‘Nothing Is Too Much’

She's over the top in more ways than one, that Cher.

If you want to keep your reputation for concert spectacle, sometimes you've got to cross that bridge that runs 54 feet over the stage. Or take a ride to the rafters in a little wired-up chariot.

"Nothing is too much for Cher. She'll go beyond what other artists will do," says Doriana Sanchez, Cher's longtime director-choreographer.

Last week, Sanchez watched her star climb to the top of a prop piece only planned for dancers to scale; perhaps a Xanax-inducing moment for those underwriting the 61-year-old star's next 197 shows at Caesars Palace.

"It's just me," Cher explained when the show was announced in February. "It's me and my ideas of what a show should be like."

And it nearly always has been that way. Cher has always embraced spectacle. "First, I was kind of nervous to be onstage by myself," she noted.

And second, "It would have bored me to tears to go out and just do some kind of normal-ish show where we weren't doing fabulous things with a 20-foot-tall high heel, and riding a mechanical bull and stuff like that. That's what I wanted to do."

For years, she adds, "People thought we were stupid and ridiculous and corny and all that stuff... But then everybody started doing it. It took them a lot longer."

Cher's most recent tour visited Las Vegas four times, sporting bungee-jumpers and puppet elephants that seemed quite at home on the Strip. But the extravaganza still had to pack up into 14 trucks each night and roll to the next city.

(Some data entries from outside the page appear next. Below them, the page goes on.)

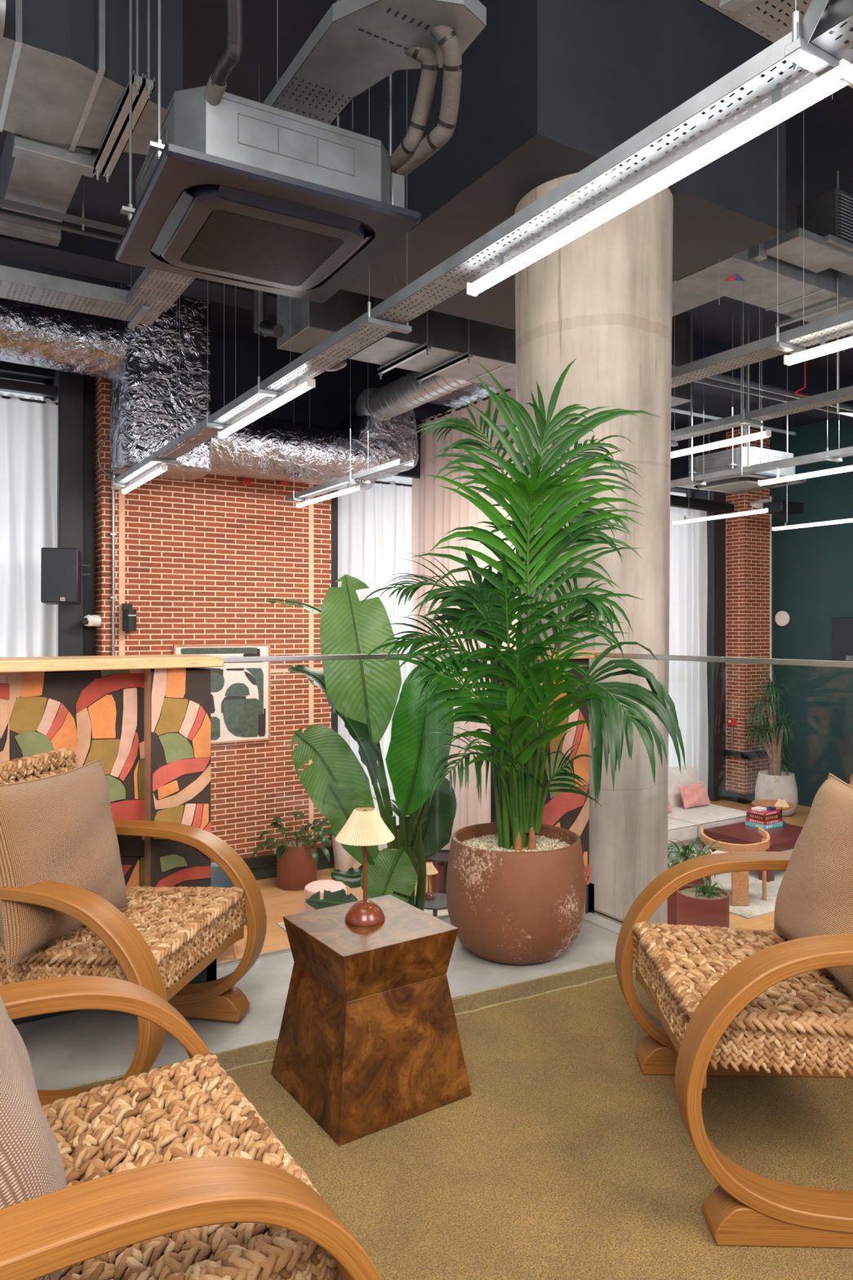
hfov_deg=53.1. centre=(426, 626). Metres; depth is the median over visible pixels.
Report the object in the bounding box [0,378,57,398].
trim
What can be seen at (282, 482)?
detector
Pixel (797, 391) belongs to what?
pipe
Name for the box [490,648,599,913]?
wall
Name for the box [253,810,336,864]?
leafy plant
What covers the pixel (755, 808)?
game box
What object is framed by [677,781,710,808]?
cushion
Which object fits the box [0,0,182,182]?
air duct
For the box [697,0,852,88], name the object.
cable tray
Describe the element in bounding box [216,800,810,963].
floor
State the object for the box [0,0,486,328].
air duct
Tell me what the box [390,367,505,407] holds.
duct
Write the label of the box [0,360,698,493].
lintel
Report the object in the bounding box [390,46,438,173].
insulated pipe
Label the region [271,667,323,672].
trim
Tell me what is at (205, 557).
wall
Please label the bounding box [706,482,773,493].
grille
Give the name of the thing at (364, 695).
banana plant
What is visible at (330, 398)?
wall
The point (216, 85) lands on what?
pipe
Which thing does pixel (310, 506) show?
trim
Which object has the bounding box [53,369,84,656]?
trim
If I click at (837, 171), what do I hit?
rod
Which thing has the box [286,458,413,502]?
tray
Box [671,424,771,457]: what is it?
strip light
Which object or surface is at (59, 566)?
grille
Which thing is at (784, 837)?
coffee table
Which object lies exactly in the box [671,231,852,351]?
air duct
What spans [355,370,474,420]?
spiral duct
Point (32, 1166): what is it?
cushion
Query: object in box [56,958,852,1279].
rug
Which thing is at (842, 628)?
television
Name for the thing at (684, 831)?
seat cushion
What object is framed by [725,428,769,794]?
wall pier
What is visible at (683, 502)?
track
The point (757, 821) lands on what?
artwork
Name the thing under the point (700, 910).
planter
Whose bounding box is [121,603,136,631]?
electrical box
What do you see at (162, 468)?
strip light
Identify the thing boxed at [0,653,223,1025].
wall
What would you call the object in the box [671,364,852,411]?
support rail
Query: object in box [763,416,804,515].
projector
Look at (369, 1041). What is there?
side table
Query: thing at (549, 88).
ceiling beam
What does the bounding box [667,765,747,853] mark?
sofa
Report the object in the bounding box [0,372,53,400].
window
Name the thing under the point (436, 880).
stool
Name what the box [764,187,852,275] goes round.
air conditioning unit
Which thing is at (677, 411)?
support rail
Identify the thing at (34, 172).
air duct
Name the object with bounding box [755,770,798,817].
planter
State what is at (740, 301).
rod
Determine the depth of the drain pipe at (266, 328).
6.28 m
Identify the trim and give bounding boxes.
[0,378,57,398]
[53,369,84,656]
[84,374,95,656]
[119,486,124,655]
[242,844,333,867]
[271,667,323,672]
[308,484,313,838]
[331,489,337,862]
[583,912,622,934]
[723,750,768,759]
[769,496,771,736]
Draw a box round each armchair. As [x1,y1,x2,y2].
[0,747,266,1106]
[0,975,382,1279]
[614,773,852,1248]
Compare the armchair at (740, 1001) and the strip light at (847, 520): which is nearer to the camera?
the armchair at (740, 1001)
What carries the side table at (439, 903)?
on the rug at (442, 912)
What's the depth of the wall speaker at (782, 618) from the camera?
13.84 m
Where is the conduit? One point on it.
(113, 534)
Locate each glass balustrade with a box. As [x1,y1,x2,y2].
[216,652,483,968]
[587,652,852,924]
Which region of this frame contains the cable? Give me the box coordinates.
[97,431,130,480]
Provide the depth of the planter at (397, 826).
9.75 m
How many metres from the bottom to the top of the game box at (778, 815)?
0.063 m
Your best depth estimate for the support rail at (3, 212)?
4.75 m
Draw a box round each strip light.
[121,463,167,493]
[217,377,315,439]
[295,484,359,507]
[466,58,852,297]
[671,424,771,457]
[671,506,768,524]
[757,464,852,485]
[771,518,852,530]
[783,335,852,365]
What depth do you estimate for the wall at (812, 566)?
13.43 m
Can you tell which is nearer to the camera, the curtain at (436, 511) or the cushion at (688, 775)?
the curtain at (436, 511)
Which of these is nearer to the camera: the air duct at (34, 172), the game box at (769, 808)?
the air duct at (34, 172)
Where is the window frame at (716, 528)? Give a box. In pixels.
[693,431,725,801]
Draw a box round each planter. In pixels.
[276,837,316,890]
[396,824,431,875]
[446,822,586,964]
[667,875,711,924]
[676,884,728,928]
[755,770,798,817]
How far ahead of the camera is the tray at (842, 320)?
4.21 m
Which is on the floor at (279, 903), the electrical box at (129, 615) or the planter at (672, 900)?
the planter at (672, 900)
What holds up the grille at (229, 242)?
attached to the air conditioner at (239, 191)
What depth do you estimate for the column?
4.07 m
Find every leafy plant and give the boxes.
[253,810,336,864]
[372,795,399,817]
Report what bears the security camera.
attached to the wall at (205, 557)
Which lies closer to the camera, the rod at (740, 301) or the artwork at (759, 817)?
the rod at (740, 301)
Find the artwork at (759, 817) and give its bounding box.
[750,814,777,820]
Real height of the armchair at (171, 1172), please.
0.848 m
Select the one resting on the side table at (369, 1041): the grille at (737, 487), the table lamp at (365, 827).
the table lamp at (365, 827)
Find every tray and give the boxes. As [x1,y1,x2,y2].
[0,265,163,325]
[286,359,413,502]
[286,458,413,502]
[488,0,852,438]
[488,308,852,438]
[670,341,852,488]
[670,446,852,488]
[671,278,852,446]
[671,385,852,441]
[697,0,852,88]
[792,0,852,71]
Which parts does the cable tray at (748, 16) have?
channel bracket
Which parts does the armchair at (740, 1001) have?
rail, bentwood arm, seat, bentwood arm, backrest
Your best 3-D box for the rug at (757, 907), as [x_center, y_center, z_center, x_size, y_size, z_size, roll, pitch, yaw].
[3.903,2.844,9.755,2.820,0.012,1.620,0,0,-32]
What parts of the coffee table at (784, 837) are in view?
leg, leg
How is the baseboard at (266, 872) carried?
attached to the wall at (205, 557)
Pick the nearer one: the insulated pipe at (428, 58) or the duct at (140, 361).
the insulated pipe at (428, 58)
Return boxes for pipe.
[203,0,243,106]
[253,289,284,337]
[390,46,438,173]
[393,25,462,177]
[794,320,809,396]
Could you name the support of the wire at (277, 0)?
hanging from the ceiling
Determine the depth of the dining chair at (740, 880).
8.68 m
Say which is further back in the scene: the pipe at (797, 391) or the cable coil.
the cable coil
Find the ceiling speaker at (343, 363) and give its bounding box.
[302,348,346,371]
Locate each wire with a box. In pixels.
[223,283,224,419]
[276,0,278,83]
[351,98,353,128]
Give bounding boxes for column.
[514,169,673,924]
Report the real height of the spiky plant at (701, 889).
0.249 m
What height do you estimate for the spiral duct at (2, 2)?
0.195 m
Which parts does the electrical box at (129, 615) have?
mounting plate
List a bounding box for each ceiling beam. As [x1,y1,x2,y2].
[0,221,276,315]
[335,0,786,329]
[693,336,852,424]
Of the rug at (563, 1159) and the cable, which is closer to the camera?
the rug at (563, 1159)
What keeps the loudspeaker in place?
attached to the trim at (70, 386)
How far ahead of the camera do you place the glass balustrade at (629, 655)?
3.15 m
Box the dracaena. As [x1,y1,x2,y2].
[737,665,803,775]
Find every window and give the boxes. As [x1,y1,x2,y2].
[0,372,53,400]
[685,491,693,497]
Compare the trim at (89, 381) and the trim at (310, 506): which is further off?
the trim at (310, 506)
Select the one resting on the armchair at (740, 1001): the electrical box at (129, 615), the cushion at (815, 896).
the cushion at (815, 896)
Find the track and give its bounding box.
[670,494,734,513]
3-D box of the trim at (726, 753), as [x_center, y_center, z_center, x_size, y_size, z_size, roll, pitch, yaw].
[5.186,2.075,14.220,0.700,0.090,0.820,0,0,-32]
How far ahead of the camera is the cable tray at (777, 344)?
4.16 m
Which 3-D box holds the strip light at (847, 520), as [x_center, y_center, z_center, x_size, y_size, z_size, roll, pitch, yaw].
[4.930,-1.307,10.677,0.048,0.086,1.374,0,0,-32]
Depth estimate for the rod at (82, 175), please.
4.71 m
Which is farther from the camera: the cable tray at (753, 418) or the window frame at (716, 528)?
the window frame at (716, 528)
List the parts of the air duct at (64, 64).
threaded rod, threaded rod, threaded rod, threaded rod
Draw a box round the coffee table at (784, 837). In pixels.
[702,821,803,882]
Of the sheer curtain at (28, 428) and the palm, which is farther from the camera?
the sheer curtain at (28, 428)
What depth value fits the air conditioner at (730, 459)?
8.96 m
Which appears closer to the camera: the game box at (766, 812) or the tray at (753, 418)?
the tray at (753, 418)
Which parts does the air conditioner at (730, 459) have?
threaded rod, threaded rod, panel, casing, fascia frame, threaded rod, threaded rod
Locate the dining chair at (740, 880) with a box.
[700,826,769,906]
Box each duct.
[0,0,5,38]
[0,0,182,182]
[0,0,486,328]
[0,131,97,246]
[0,282,212,479]
[210,408,418,490]
[276,288,372,353]
[348,296,693,407]
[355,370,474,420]
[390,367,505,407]
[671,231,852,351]
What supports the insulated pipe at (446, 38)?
attached to the air conditioner at (239, 191)
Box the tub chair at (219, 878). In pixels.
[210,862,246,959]
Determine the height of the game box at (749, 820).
0.038 m
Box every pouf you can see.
[303,880,346,911]
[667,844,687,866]
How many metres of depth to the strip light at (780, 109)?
2.37 m
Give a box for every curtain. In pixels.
[0,392,57,657]
[337,480,413,850]
[411,387,518,849]
[668,506,708,792]
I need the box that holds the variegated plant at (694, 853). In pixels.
[667,838,725,885]
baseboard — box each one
[249,854,333,879]
[724,790,755,804]
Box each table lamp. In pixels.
[334,807,394,926]
[425,862,438,900]
[774,798,789,825]
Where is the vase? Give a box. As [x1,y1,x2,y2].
[332,835,353,871]
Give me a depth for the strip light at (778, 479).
7.29 m
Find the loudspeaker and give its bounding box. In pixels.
[40,547,90,604]
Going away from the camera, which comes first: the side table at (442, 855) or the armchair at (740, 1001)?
the armchair at (740, 1001)
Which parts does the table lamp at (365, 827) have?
lamp shade, stem
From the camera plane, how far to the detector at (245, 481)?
9.46 m
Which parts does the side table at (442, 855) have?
post
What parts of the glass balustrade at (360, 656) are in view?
cap rail
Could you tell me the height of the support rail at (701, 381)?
0.030 m
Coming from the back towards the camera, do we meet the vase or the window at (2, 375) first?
the vase
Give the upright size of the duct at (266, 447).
0.985 m
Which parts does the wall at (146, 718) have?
skirting
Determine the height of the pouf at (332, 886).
0.415 m
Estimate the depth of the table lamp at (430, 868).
7.61 m
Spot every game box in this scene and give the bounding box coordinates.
[745,820,782,829]
[746,812,781,821]
[746,817,782,825]
[747,806,779,815]
[751,806,767,811]
[764,806,776,810]
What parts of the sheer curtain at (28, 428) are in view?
curtain rod
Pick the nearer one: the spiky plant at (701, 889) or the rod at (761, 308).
the spiky plant at (701, 889)
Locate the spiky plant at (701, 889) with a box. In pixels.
[683,879,729,899]
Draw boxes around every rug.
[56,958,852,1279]
[276,895,448,931]
[711,848,793,919]
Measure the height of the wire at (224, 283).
1.701 m
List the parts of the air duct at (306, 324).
plate
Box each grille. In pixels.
[41,548,76,601]
[181,209,343,285]
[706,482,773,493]
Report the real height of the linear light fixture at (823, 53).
1.876 m
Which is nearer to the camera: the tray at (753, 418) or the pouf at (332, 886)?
the tray at (753, 418)
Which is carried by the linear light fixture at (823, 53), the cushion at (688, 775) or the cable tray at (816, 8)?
the cable tray at (816, 8)
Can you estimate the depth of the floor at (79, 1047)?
2.70 m
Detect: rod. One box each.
[82,175,84,230]
[690,308,692,479]
[740,301,742,475]
[747,303,749,466]
[760,307,762,463]
[836,170,839,413]
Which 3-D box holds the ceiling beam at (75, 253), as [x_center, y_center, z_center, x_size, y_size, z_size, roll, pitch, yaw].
[-2.662,-3.075,7.066,9.000,0.250,0.400,0,0,-32]
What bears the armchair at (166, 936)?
on the rug at (563, 1159)
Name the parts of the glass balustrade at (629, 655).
cap rail
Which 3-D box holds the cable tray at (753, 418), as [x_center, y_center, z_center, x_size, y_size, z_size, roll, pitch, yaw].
[2.134,-2.287,5.942,0.200,1.826,3.400,0,0,-32]
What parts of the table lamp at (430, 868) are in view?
stem, lamp shade
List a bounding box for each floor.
[14,913,618,1090]
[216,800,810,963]
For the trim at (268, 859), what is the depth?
9.62 m
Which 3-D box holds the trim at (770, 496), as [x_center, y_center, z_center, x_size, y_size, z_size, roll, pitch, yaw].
[5.676,0.350,14.085,0.014,5.000,0.030,0,0,-32]
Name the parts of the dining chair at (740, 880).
seat, curved backrest, leg, leg
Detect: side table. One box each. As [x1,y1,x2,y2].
[271,894,471,1145]
[414,893,447,916]
[426,849,449,893]
[751,799,793,813]
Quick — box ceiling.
[0,0,852,432]
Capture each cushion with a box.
[0,759,128,969]
[0,995,66,1279]
[667,765,699,807]
[667,795,672,812]
[667,804,747,837]
[667,817,697,844]
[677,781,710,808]
[773,773,852,998]
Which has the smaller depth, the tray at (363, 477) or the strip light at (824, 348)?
the strip light at (824, 348)
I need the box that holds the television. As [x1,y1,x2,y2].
[832,617,852,661]
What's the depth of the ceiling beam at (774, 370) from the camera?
10.33 m
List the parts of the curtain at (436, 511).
curtain rod
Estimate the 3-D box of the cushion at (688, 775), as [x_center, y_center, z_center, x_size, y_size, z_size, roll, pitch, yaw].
[3.259,2.170,11.488,1.050,0.504,0.341,0,0,-32]
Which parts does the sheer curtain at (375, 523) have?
curtain rod
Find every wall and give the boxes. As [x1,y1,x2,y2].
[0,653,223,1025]
[95,377,331,868]
[210,331,426,478]
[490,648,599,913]
[769,419,852,807]
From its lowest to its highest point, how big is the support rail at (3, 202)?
0.030 m
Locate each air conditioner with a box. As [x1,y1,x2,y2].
[115,0,421,302]
[677,313,806,493]
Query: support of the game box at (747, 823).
on the coffee table at (784, 837)
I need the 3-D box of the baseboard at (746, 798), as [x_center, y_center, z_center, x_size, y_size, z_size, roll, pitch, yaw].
[5.191,2.775,14.241,0.670,0.150,0.790,0,0,-32]
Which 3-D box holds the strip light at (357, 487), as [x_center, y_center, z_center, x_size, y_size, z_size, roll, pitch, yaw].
[-1.004,-1.307,8.507,0.048,0.086,1.384,0,0,-32]
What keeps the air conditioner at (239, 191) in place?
hanging from the ceiling
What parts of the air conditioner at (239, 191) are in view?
threaded rod, threaded rod, panel, casing, fascia frame, threaded rod, threaded rod
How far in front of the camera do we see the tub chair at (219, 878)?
7.65 m
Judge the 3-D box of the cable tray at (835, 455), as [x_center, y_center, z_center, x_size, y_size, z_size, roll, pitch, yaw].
[2.889,-2.287,7.833,0.190,1.826,3.000,0,0,-32]
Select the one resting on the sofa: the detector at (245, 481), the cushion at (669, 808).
the cushion at (669, 808)
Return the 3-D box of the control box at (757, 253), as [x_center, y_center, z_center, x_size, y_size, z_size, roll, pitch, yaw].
[2.139,-2.485,5.509,0.080,0.230,0.080,0,0,-32]
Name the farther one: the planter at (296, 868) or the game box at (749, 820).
the game box at (749, 820)
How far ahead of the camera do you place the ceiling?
5.82 m
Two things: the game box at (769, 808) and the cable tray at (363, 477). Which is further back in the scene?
the game box at (769, 808)
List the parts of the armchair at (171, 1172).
bentwood arm, bentwood arm, seat
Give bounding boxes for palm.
[359,358,685,851]
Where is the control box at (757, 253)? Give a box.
[749,240,767,262]
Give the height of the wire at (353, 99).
1.100 m
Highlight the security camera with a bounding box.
[81,614,102,626]
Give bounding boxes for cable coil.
[749,498,769,508]
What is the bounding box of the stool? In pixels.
[429,861,448,893]
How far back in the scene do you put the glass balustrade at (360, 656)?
3.30 m
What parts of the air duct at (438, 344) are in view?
threaded rod, threaded rod
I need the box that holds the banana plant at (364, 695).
[267,573,457,911]
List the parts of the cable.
cable coil
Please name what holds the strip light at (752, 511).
hanging from the wire
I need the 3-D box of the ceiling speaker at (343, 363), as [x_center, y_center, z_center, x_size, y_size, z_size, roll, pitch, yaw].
[-0.542,-1.423,4.587,0.232,0.080,0.184,0,0,-32]
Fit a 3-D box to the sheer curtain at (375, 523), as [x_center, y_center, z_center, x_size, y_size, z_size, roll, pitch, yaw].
[0.425,0.490,11.422,3.570,4.680,0.116,0,0,-32]
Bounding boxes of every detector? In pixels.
[240,477,250,484]
[278,480,288,484]
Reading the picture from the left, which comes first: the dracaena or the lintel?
the lintel
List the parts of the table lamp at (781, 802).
lamp shade
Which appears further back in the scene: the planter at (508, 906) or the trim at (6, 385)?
the trim at (6, 385)
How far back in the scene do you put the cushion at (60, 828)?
2.21 m
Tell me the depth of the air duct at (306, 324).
6.35 m
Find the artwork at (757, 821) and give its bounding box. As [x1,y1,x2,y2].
[750,819,777,823]
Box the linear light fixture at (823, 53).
[111,0,852,487]
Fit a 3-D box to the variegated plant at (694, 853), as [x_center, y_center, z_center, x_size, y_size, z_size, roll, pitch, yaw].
[2.533,2.342,8.209,0.907,0.537,0.683,0,0,-32]
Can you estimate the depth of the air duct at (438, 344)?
6.81 m
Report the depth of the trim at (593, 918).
3.59 m
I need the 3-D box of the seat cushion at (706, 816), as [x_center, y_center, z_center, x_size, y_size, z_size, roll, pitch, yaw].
[3.532,2.485,11.052,1.090,0.209,0.930,0,0,-32]
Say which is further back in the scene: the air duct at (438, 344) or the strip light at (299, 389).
the air duct at (438, 344)
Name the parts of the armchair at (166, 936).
backrest, bentwood arm, seat, bentwood arm, rail
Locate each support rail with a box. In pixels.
[0,197,126,235]
[0,208,122,243]
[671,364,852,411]
[671,408,795,435]
[675,377,852,417]
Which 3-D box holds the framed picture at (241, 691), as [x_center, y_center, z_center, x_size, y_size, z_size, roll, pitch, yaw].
[-2.237,0.736,9.397,1.089,1.091,0.042,0,0,-32]
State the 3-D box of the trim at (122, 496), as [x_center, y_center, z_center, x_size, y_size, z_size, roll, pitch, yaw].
[-3.157,-0.025,8.848,0.060,5.250,0.014,0,0,-32]
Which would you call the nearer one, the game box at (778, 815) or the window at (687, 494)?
the game box at (778, 815)
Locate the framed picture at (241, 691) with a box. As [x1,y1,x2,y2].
[173,643,271,744]
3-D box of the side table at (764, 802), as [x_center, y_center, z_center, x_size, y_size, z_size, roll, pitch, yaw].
[4.677,2.619,11.546,0.524,0.462,0.524,0,0,-32]
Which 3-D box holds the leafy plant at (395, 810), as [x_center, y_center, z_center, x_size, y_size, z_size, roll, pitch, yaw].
[-0.262,1.993,9.944,1.079,0.754,1.060,0,0,-32]
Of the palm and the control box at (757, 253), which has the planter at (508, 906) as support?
the palm
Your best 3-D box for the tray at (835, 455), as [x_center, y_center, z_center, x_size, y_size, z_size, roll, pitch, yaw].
[2.889,-1.425,7.833,0.120,0.050,3.000,0,0,-32]
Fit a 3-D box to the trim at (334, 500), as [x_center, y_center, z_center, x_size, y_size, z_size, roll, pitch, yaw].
[-1.254,-0.175,10.487,0.180,6.050,0.400,0,0,-32]
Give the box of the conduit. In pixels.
[109,481,121,655]
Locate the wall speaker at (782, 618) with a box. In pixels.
[774,610,790,626]
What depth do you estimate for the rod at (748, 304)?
7.20 m
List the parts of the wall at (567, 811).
skirting
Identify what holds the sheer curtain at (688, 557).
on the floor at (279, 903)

The new show, which opened Tuesday in the 4,200-seat Colosseum, is a cross between a one-night tour stop and a permanent installation such as Cirque du Soleil's "Ka." When Cher performs on the Strip, she will do month-long stretches.

The production does have to load out to make way for Bette Midler and Elton John. "But the trucks are only going to a warehouse in Las Vegas. It's a tour that goes across the street," says James "Winky" Fairorth, president of Tait Towers, which built the set.

Cher explains the newfound possibilities with a comparison that won't win her a door pass to a sci-fi convention: "What's the movie? Not 'Star Trek,' what's the other one? Yeah, 'Star Wars.' Remember when they went into hyperspace? That's what it's like. We're just gonna take off into hyperspace."

"We have so much stuff that we're going to be doing because we're just able to," Cher added. "Things come out from the floor, things come out from the sides. We were just never able to do that on the road."

"Basically, what we've done is built a theater within a theater," says production designer Jeremy Railton. Audience members who don't see other acts at the Colosseum will assume the two freestanding towers supporting the 65-foot, 10,000- pound bridge in the middle are permanent.

But only the steel support base beneath the towers is rooted; the structures themselves snap together with latches. "No tools required, just big, grumpy, heavy men," Fairorth says.

The set evokes an arena-rock concert while craftily carving down the Colosseum's impossibly wide 120-foot playing area. And audiences will be seeing less of the giant high-definition screen that was the focal point of Celine Dion's "A New Day" and John's "The Red Piano."

"The big danger, which everybody does now, is that the screen becomes so important that you end up watching TV," says Railton. "We've got to the point where screens have matured and you can use them as a tool to support the performer."

Real scenery -- including very old-fashioned hinged panels of painted artwork -- move on and offstage to add a extra dimension to the screen projections.

Cher has a quick-change room under the bridge. "Changing her is like an Indy 500 pit stop," Fairorth says. Other dancers have full dressing rooms curtained off behind the giant screen.

"What Cher wanted for this show was that every song was different. Every single one," says Railton. "We go from beautiful soft twinkle-light sets to hard-ass, rock 'n' roll, in-your-face kind of stuff, so there's this big range."

"I think when people come to see this show," Sanchez adds, "they're going to have a big rock 'n' roll show -- we call it a BRS -- but also they're going to have a theatrical experience."

Some of the calmer moments include rare film footage of Sonny and Cher's earliest performances.

"The hope is that people don't come out singing the scenery," Railton says. "The scenery just supports what she does. She doesn't need all this stuff."